_Problem to work on_.
Where a line of the following data contains the string "eine", include it in the tally. Report the total alone.

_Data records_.
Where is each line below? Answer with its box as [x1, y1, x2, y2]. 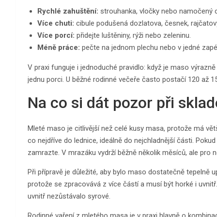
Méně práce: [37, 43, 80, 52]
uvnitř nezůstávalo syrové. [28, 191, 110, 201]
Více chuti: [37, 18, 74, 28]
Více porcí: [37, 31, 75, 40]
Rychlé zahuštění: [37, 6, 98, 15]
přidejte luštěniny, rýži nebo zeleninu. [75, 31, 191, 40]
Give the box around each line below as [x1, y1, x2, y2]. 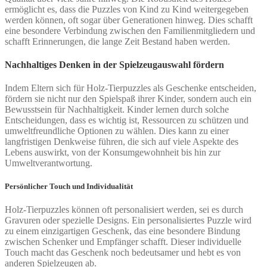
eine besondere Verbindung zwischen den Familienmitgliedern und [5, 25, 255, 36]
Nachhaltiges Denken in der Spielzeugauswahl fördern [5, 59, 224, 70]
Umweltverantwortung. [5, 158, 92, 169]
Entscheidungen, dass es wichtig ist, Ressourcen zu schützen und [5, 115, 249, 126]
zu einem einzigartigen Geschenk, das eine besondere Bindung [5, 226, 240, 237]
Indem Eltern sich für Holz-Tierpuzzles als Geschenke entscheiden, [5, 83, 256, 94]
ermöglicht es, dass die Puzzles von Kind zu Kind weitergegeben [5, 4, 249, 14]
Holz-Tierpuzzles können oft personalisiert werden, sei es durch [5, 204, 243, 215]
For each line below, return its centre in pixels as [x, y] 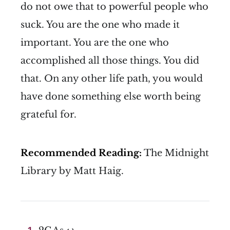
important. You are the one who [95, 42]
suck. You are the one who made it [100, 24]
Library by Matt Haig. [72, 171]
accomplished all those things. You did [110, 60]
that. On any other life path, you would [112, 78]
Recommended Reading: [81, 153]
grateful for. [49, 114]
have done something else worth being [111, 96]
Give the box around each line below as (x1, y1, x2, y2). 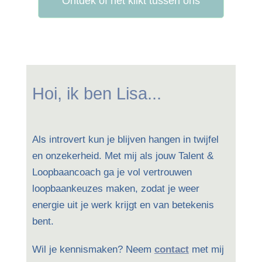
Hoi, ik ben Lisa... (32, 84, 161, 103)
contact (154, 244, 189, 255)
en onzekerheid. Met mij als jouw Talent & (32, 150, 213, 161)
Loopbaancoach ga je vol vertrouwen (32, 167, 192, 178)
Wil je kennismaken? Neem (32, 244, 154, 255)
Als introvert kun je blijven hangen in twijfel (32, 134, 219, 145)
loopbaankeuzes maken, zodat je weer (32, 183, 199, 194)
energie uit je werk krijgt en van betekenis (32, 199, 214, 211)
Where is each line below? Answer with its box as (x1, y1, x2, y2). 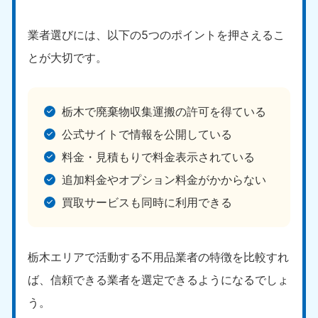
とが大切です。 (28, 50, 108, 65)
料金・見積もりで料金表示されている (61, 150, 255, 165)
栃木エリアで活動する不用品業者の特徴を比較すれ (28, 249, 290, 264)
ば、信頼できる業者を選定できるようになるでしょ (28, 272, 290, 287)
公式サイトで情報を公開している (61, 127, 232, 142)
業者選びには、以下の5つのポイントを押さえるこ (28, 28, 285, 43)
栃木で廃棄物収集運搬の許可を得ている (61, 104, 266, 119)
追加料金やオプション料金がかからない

_Solution for this exercise_.
2